The frequency _p is counted down to 1/n,
This output is sent to the first mixer 27 along with the reference signal S _p
The frequency is mixed. This mixed output S
_M1 is further supplied together with the index signal S _I to a second mixer 28 for frequency mixing. The mixed output S _M2 is then supplied to the bandpass filter 29, and in this example, the mixed output equal to the reference frequency _p , that is, the comparison output S _Mp , is extracted and separated.

Here, if the reference signal So of the VCO 21 is set as So=cos(2π _p t)...(1) and the index signal S _I is set as S _I =cos(2π _i t+Δ)...(2), the first mixture Since the output S _M1 is S _M1 = cos {2π ( _p ± _p /n) t} (3), if this first mixed output S _M1 and the index signal S _I are further frequency-mixed, the second
_{The mixed output SM2 of _ _}
By passing it through, a comparison signal S _Mp having a frequency of _p and a phase error Δ is obtained, as shown in S _Mp = cos (2π _p t + Δ) (5).

Therefore, by comparing the phases of this comparison signal S _Mp and the reference signal So, it is possible to obtain a control voltage according to the phase error Δ, as in the conventional case. At this time, the cutoff frequency _c of the low-pass filter 24 is maximum 2
You can choose up to _p , that is, 2n _i . By increasing the frequency of the signal input to the phase comparator 23 in this manner, the response speed of the PLL becomes much faster than in the past.

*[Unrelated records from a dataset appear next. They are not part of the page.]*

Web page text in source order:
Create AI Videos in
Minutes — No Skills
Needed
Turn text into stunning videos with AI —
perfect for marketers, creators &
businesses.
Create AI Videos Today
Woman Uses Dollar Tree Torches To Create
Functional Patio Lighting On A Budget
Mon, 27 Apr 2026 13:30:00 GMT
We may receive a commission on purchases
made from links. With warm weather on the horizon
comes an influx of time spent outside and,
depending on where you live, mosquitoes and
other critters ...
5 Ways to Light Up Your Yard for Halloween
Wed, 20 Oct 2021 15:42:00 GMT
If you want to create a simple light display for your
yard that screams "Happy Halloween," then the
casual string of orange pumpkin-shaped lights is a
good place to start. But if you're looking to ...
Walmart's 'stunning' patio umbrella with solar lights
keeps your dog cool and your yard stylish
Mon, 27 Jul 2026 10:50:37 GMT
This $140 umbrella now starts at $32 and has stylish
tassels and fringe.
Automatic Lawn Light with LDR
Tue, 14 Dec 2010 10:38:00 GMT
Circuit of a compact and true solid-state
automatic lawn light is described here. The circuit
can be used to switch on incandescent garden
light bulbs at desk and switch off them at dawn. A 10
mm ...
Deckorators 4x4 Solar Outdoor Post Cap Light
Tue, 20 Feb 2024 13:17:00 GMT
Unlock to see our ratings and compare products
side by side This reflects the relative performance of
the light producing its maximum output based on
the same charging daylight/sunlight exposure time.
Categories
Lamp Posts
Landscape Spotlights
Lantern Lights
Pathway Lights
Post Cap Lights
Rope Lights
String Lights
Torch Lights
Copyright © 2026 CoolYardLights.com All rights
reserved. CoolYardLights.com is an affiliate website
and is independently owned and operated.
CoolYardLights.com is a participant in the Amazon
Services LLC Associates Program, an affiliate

It is also possible to form the comparison signal S _Mp with frequency _p and phase error Δ using a frequency multiplier circuit without using the mixer described above, but in this case, the phase error would also be multiplied. undesirable.

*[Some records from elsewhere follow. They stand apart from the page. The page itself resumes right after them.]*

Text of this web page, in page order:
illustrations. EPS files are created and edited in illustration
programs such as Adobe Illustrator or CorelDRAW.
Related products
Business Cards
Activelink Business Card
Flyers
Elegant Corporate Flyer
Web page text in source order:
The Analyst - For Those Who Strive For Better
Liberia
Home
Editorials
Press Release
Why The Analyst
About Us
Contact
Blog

As explained above, according to the present invention, the signal frequency to be phase-compared can be made n times higher than that of the conventional method, which has the effect of increasing the response speed of the PLL accordingly.

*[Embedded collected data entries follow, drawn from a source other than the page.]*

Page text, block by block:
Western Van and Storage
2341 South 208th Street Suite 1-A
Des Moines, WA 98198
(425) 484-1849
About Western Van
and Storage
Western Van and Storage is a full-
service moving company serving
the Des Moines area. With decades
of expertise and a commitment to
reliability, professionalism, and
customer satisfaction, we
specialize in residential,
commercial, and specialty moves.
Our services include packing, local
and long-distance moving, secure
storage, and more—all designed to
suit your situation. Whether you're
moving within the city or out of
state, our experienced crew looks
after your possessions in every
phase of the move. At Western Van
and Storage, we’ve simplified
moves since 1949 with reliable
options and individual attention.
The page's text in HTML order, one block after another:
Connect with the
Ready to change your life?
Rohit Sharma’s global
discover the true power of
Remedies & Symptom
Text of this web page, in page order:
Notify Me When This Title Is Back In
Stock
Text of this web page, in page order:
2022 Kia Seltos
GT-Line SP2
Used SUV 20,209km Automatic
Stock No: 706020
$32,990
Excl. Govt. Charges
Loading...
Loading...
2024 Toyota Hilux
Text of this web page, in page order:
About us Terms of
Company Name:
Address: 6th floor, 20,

It should be noted that the invention can also be applied to color picture tubes in which the pitch of the index phosphor stripes is not selected to be an integral multiple of the pitch of a set of color phosphor stripes.

[Brief explanation of the drawing]

FIG. 1 is a system diagram of a reference signal forming circuit for a beam index type color receiver used to explain the present invention, and FIG. 2 is a system diagram of a reference signal forming circuit showing an example of the present invention. 1 is a color picture tube, 10 is a gate signal, P _R ~
20 is _a formation circuit for the reference signal So,
21 is a VCO, 27 and 28 are mixers, 23 is a phase comparator, and 24 is a low-pass filter.

Claims (1)

[Claims] 1. A reference signal forming circuit provided to form a gate signal for gating the primary color signals supplied to the beam index color picture tube.
The reference frequency of the VCO composed of a PLL and provided in the reference signal forming circuit is set to n times (n is an integer) the frequency of the index signal detected from the color picture tube, and the output signal of the VCO and the above
A signal obtained by dividing the output signal of the VCO by n is mixed by a first mixer, the output signal of the first mixer and the index signal are mixed by a second mixer, and the band bus is mixed by the second mixer. Obtain a comparison signal through a filter, compare the phase of the comparison signal with the output signal of the above VCO, and use the comparison output to
A reference signal forming circuit for a beam index color receiver that controls the oscillation frequency of the VCO.